Dataset:
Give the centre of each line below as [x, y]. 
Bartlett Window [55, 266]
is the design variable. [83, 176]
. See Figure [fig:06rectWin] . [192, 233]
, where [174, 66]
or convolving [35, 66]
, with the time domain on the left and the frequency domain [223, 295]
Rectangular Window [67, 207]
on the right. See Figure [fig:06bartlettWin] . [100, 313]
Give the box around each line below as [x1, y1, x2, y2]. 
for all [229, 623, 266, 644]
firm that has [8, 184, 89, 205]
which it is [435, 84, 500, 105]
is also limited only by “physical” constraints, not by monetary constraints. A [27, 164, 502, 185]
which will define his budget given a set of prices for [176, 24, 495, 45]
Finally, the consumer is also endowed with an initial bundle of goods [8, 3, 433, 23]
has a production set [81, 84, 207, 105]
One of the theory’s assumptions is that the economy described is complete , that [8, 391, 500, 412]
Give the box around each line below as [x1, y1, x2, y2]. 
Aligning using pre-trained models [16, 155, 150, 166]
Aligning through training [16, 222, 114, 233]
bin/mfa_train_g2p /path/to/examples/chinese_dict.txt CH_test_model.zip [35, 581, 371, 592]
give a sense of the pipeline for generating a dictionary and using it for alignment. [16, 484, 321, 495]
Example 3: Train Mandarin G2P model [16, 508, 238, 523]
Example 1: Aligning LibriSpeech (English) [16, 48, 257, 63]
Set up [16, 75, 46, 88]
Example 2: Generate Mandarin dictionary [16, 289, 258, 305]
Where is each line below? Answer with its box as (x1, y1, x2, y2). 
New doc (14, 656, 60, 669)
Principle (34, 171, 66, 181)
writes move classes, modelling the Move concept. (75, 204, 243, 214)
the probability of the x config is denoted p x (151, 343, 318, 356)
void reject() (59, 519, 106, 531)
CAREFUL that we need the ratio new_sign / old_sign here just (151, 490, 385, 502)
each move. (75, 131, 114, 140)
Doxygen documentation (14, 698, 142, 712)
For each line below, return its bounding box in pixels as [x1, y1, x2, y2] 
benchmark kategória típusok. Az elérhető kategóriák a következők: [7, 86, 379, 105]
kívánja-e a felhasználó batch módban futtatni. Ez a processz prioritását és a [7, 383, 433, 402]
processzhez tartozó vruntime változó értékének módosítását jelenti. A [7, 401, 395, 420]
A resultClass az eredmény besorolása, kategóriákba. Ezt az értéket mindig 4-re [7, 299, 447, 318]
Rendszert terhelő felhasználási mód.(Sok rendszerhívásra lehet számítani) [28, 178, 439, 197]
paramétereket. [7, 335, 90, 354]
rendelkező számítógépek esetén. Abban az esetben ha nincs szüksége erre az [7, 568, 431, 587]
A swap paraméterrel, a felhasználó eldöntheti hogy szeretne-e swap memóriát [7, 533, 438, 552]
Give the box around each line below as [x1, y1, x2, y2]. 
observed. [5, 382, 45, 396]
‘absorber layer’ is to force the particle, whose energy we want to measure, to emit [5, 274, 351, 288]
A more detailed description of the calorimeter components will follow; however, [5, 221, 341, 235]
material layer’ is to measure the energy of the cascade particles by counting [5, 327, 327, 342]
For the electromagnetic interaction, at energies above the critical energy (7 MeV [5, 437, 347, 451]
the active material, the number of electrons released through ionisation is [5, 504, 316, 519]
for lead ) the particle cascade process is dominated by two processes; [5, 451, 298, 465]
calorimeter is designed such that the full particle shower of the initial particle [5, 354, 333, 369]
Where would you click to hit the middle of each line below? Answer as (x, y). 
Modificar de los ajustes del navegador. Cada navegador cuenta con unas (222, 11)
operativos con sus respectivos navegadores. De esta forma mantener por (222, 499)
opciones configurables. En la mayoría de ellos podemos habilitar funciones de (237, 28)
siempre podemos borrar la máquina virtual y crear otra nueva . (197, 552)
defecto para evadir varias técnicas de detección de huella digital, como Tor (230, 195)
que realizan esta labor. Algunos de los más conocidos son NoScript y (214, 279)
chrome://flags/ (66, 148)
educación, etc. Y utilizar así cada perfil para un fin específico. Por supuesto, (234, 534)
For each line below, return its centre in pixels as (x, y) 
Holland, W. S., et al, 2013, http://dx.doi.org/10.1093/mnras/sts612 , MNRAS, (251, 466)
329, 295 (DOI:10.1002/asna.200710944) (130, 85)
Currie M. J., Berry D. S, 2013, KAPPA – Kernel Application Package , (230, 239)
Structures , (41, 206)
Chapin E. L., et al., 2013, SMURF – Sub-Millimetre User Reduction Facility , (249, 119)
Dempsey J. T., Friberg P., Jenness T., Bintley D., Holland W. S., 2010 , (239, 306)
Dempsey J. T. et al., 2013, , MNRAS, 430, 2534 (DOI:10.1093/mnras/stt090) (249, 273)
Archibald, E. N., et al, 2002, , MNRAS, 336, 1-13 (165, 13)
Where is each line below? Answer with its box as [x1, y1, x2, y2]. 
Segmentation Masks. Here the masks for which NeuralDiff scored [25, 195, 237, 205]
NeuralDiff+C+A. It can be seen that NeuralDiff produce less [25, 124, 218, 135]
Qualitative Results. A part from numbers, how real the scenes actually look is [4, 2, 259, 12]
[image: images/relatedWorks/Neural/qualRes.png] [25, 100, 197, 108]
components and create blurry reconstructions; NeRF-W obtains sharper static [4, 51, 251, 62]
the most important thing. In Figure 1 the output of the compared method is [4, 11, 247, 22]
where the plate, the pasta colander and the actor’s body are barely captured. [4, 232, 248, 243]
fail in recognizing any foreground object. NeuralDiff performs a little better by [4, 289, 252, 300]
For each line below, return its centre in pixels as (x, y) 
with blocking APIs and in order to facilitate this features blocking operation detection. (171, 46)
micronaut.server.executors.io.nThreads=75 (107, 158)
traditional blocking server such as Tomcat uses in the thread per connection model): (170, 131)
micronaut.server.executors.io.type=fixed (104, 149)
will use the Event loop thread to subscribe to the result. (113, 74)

Description of the task:
Please write out all of the records above, character for character.

Answer to this problem:
Give the centre of each line below as [x, y]. 
Bartlett Window [55, 266]
is the design variable. [83, 176]
. See Figure [fig:06rectWin] . [192, 233]
, where [174, 66]
or convolving [35, 66]
, with the time domain on the left and the frequency domain [223, 295]
Rectangular Window [67, 207]
on the right. See Figure [fig:06bartlettWin] . [100, 313]
Give the box around each line below as [x1, y1, x2, y2]. 
for all [229, 623, 266, 644]
firm that has [8, 184, 89, 205]
which it is [435, 84, 500, 105]
is also limited only by “physical” constraints, not by monetary constraints. A [27, 164, 502, 185]
which will define his budget given a set of prices for [176, 24, 495, 45]
Finally, the consumer is also endowed with an initial bundle of goods [8, 3, 433, 23]
has a production set [81, 84, 207, 105]
One of the theory’s assumptions is that the economy described is complete , that [8, 391, 500, 412]
Give the box around each line below as [x1, y1, x2, y2]. 
Aligning using pre-trained models [16, 155, 150, 166]
Aligning through training [16, 222, 114, 233]
bin/mfa_train_g2p /path/to/examples/chinese_dict.txt CH_test_model.zip [35, 581, 371, 592]
give a sense of the pipeline for generating a dictionary and using it for alignment. [16, 484, 321, 495]
Example 3: Train Mandarin G2P model [16, 508, 238, 523]
Example 1: Aligning LibriSpeech (English) [16, 48, 257, 63]
Set up [16, 75, 46, 88]
Example 2: Generate Mandarin dictionary [16, 289, 258, 305]
Where is each line below? Answer with its box as (x1, y1, x2, y2). 
New doc (14, 656, 60, 669)
Principle (34, 171, 66, 181)
writes move classes, modelling the Move concept. (75, 204, 243, 214)
the probability of the x config is denoted p x (151, 343, 318, 356)
void reject() (59, 519, 106, 531)
CAREFUL that we need the ratio new_sign / old_sign here just (151, 490, 385, 502)
each move. (75, 131, 114, 140)
Doxygen documentation (14, 698, 142, 712)
For each line below, return its bounding box in pixels as [x1, y1, x2, y2] 
benchmark kategória típusok. Az elérhető kategóriák a következők: [7, 86, 379, 105]
kívánja-e a felhasználó batch módban futtatni. Ez a processz prioritását és a [7, 383, 433, 402]
processzhez tartozó vruntime változó értékének módosítását jelenti. A [7, 401, 395, 420]
A resultClass az eredmény besorolása, kategóriákba. Ezt az értéket mindig 4-re [7, 299, 447, 318]
Rendszert terhelő felhasználási mód.(Sok rendszerhívásra lehet számítani) [28, 178, 439, 197]
paramétereket. [7, 335, 90, 354]
rendelkező számítógépek esetén. Abban az esetben ha nincs szüksége erre az [7, 568, 431, 587]
A swap paraméterrel, a felhasználó eldöntheti hogy szeretne-e swap memóriát [7, 533, 438, 552]
Give the box around each line below as [x1, y1, x2, y2]. 
observed. [5, 382, 45, 396]
‘absorber layer’ is to force the particle, whose energy we want to measure, to emit [5, 274, 351, 288]
A more detailed description of the calorimeter components will follow; however, [5, 221, 341, 235]
material layer’ is to measure the energy of the cascade particles by counting [5, 327, 327, 342]
For the electromagnetic interaction, at energies above the critical energy (7 MeV [5, 437, 347, 451]
the active material, the number of electrons released through ionisation is [5, 504, 316, 519]
for lead ) the particle cascade process is dominated by two processes; [5, 451, 298, 465]
calorimeter is designed such that the full particle shower of the initial particle [5, 354, 333, 369]
Where would you click to hit the middle of each line below? Answer as (x, y). 
Modificar de los ajustes del navegador. Cada navegador cuenta con unas (222, 11)
operativos con sus respectivos navegadores. De esta forma mantener por (222, 499)
opciones configurables. En la mayoría de ellos podemos habilitar funciones de (237, 28)
siempre podemos borrar la máquina virtual y crear otra nueva . (197, 552)
defecto para evadir varias técnicas de detección de huella digital, como Tor (230, 195)
que realizan esta labor. Algunos de los más conocidos son NoScript y (214, 279)
chrome://flags/ (66, 148)
educación, etc. Y utilizar así cada perfil para un fin específico. Por supuesto, (234, 534)
For each line below, return its centre in pixels as (x, y) 
Holland, W. S., et al, 2013, http://dx.doi.org/10.1093/mnras/sts612 , MNRAS, (251, 466)
329, 295 (DOI:10.1002/asna.200710944) (130, 85)
Currie M. J., Berry D. S, 2013, KAPPA – Kernel Application Package , (230, 239)
Structures , (41, 206)
Chapin E. L., et al., 2013, SMURF – Sub-Millimetre User Reduction Facility , (249, 119)
Dempsey J. T., Friberg P., Jenness T., Bintley D., Holland W. S., 2010 , (239, 306)
Dempsey J. T. et al., 2013, , MNRAS, 430, 2534 (DOI:10.1093/mnras/stt090) (249, 273)
Archibald, E. N., et al, 2002, , MNRAS, 336, 1-13 (165, 13)
Where is each line below? Answer with its box as [x1, y1, x2, y2]. 
Segmentation Masks. Here the masks for which NeuralDiff scored [25, 195, 237, 205]
NeuralDiff+C+A. It can be seen that NeuralDiff produce less [25, 124, 218, 135]
Qualitative Results. A part from numbers, how real the scenes actually look is [4, 2, 259, 12]
[image: images/relatedWorks/Neural/qualRes.png] [25, 100, 197, 108]
components and create blurry reconstructions; NeRF-W obtains sharper static [4, 51, 251, 62]
the most important thing. In Figure 1 the output of the compared method is [4, 11, 247, 22]
where the plate, the pasta colander and the actor’s body are barely captured. [4, 232, 248, 243]
fail in recognizing any foreground object. NeuralDiff performs a little better by [4, 289, 252, 300]
For each line below, return its centre in pixels as (x, y) 
with blocking APIs and in order to facilitate this features blocking operation detection. (171, 46)
micronaut.server.executors.io.nThreads=75 (107, 158)
traditional blocking server such as Tomcat uses in the thread per connection model): (170, 131)
micronaut.server.executors.io.type=fixed (104, 149)
will use the Event loop thread to subscribe to the result. (113, 74)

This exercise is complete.